It took Asmund a few hours of wandering the bizarre landscape to build up the courage to check inside one of the buildings. The place he finally decided to investigate was in the middle of a particularly busy area. The smaller building was low to the ground and had a cover under which rested a series of upright rectangles.

Asmund used his knife to tear away the web of metal on the building, here, there, in several places, until he found not stone, but glass.

Smashing through the window, he hoped that the wires hadn’t been able to find their way inside. To his dismay, everything: every shelf, overhang, counter, even each individual item was interlaced with the same attention as the outside world.

The young initiate had no idea where he might find his second trophy, the gift of knowledge. He began searching blindly. He uncovered many objects: a tin with a few yellow letters on it that seemed to contain some kind of square animal flesh, an oddly shaped bottle that held a pungent tasting blue liquid that made Asmund spit, a cylinder of very thin cloth, an oddly shaped basin with several levers. Dozens of useless objects that got the teenager no closer to his goal and only confused him.

Frustrated, he left by way of the broken window through which he had entered. Looking down the road, the young initiate noticed it swooped up to a large structure at the top of the hill.
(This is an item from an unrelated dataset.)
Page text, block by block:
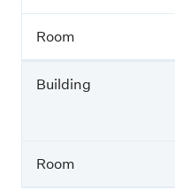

It seemed as good a destination as any, and perhaps, he could get on the roof and catch some kind of sign as to where his final trophy might be hidden.

Calmer now, since the quiet, empty area appeared to have no immediate danger, Asmund strolled up the avenue. He came to a yard with several strange objects that he took for pieces of art. He crossed the yard and found a set of stairs. After ascending the stairs, he hacked through a net of wires to reveal a door. With a push from his shoulder, the teenager entered the building.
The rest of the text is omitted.